View Article: PubMed Central - PubMed

ABSTRACT

In the last few decades, there has been an increase in community-based participatory research being conducted within the United States. Recent research has demonstrated that working with local community organizations, interest groups, and individuals can assist in the creation of, and sustainability in, health initiatives, adoption of emergency protocols, and potentially improve health outcomes for at-risk populations.

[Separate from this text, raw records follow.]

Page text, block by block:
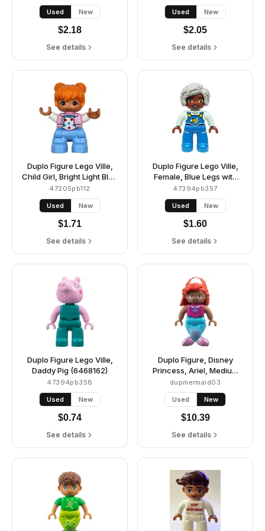
Lime Bandana, Reddish
Brown Hair and Stubble
(6477388)
Used New
$2.18
See details
Jacket with Capital Letter
A and Buttons, Black Hair,
Reddish Orange Riding
Helmet (6474068)
Used New
$2.05
See details
Duplo Figure Lego Ville,
Child Girl, Bright Light Blue
Legs, Bright Pink Jacket
with Capital Letter C,
Polka Dot Shirt, Orange
Hair (6469539)
47205pb112
Used New
$1.71
See details
Duplo Figure Lego Ville,
Female, Blue Legs with
Overalls, Bee and Daisy,
Light Bluish Gray Hair
(6469007, 6569838)
47394pb357
Used New
$1.60
See details
Duplo Figure Lego Ville,
Daddy Pig (6468162)
47394pb358
Used New
$0.74
See details
Duplo Figure, Disney
Princess, Ariel, Medium
Azure and Metallic Pink
Tail (Mermaid) (6490064)
dupmermaid03
Used New
$10.39
See details
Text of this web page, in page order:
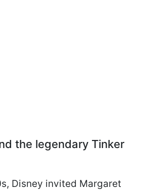
the legendary Tinker
Disney invited Margaret
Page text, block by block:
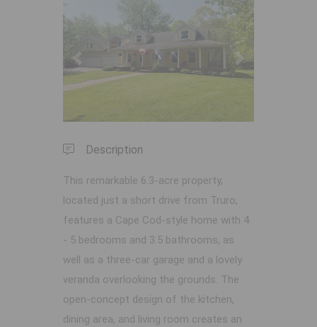
Previous Next
Description
This remarkable 6.3-acre property,
located just a short drive from Truro,
features a Cape Cod-style home with 4
- 5 bedrooms and 3.5 bathrooms, as
well as a three-car garage and a lovely
veranda overlooking the grounds. The
open-concept design of the kitchen,
dining area, and living room creates an
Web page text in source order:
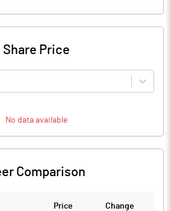
Share Price
No data available
Comparison
Price Change
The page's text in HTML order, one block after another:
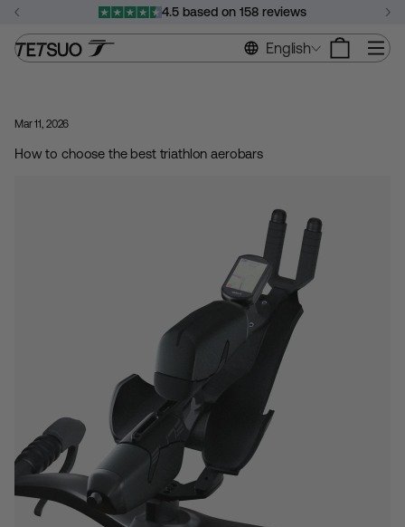
Skip
content
Pause
slideshow
4.5 based on 158 reviews
English
Mar 11, 2026
How to choose the best triathlon aerobars
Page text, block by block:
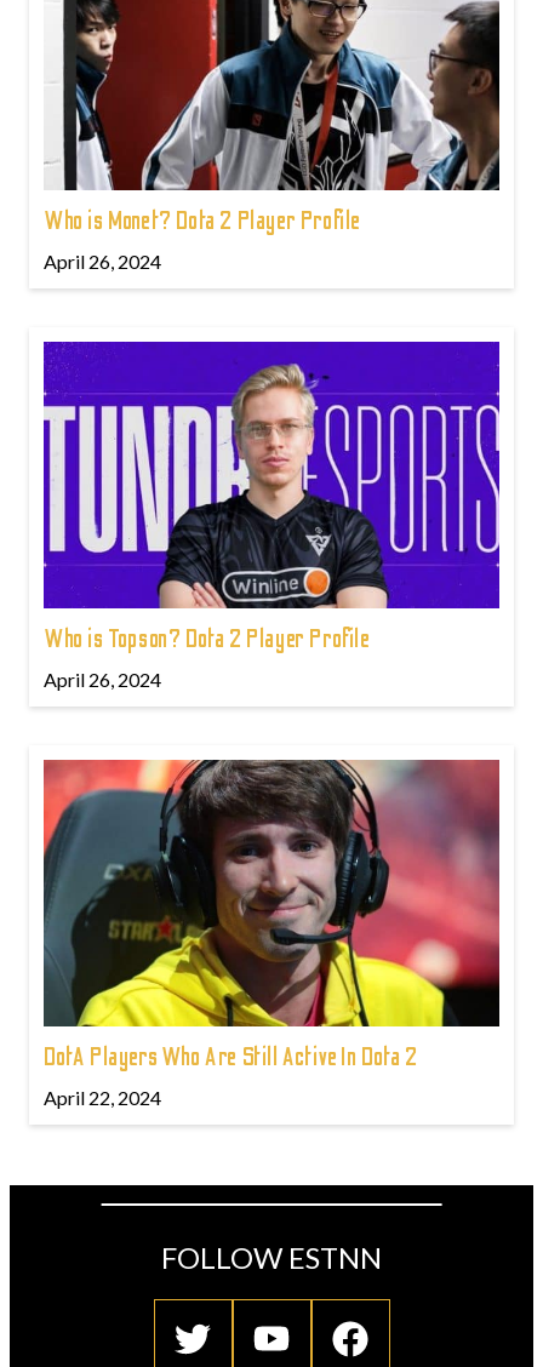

However little research has assessed if communal concerns over environmental contaminants would be confirmed through environmental research. This cross-sectional study collected survey data and performed surface water analysis for heavy metals in a small neighborhood in Houston, TX, which is characterized by industrial sites, unimproved infrastructure, nuisance flooding, and poor air quality. Surveys were completed with 109 residents of the Manchester neighborhood. Water samples were taken from thirty zones within the neighborhood and assessed for arsenic (As), barium (Ba), cadmium (Cd), chromium (Cr), lead (Pb), selenium (Se), silver (Ag), and mercury (Hg). Survey results showed that the vast majority of all respondents were concerned over proximity to industry and waste facilities, as well as exposure to standing surface water. Barium was discovered in every sample and many of the zones showed alarming levels of certain metals. For example, one zone, two blocks from a public park, showed levels of arsenic at 180 (μg/L), barium at 3296 (μg/L), chromium at 363 (μg/L), lead at 1448 (μg/L), and mercury at 10 (μg/L). These findings support the hypothesis that neighborhood members are aware of the issues affecting their community and can offer researchers valuable assistance in every stage of study design and execution.

No MeSH data available.


Water sampling locations within Thiessen polygon zones.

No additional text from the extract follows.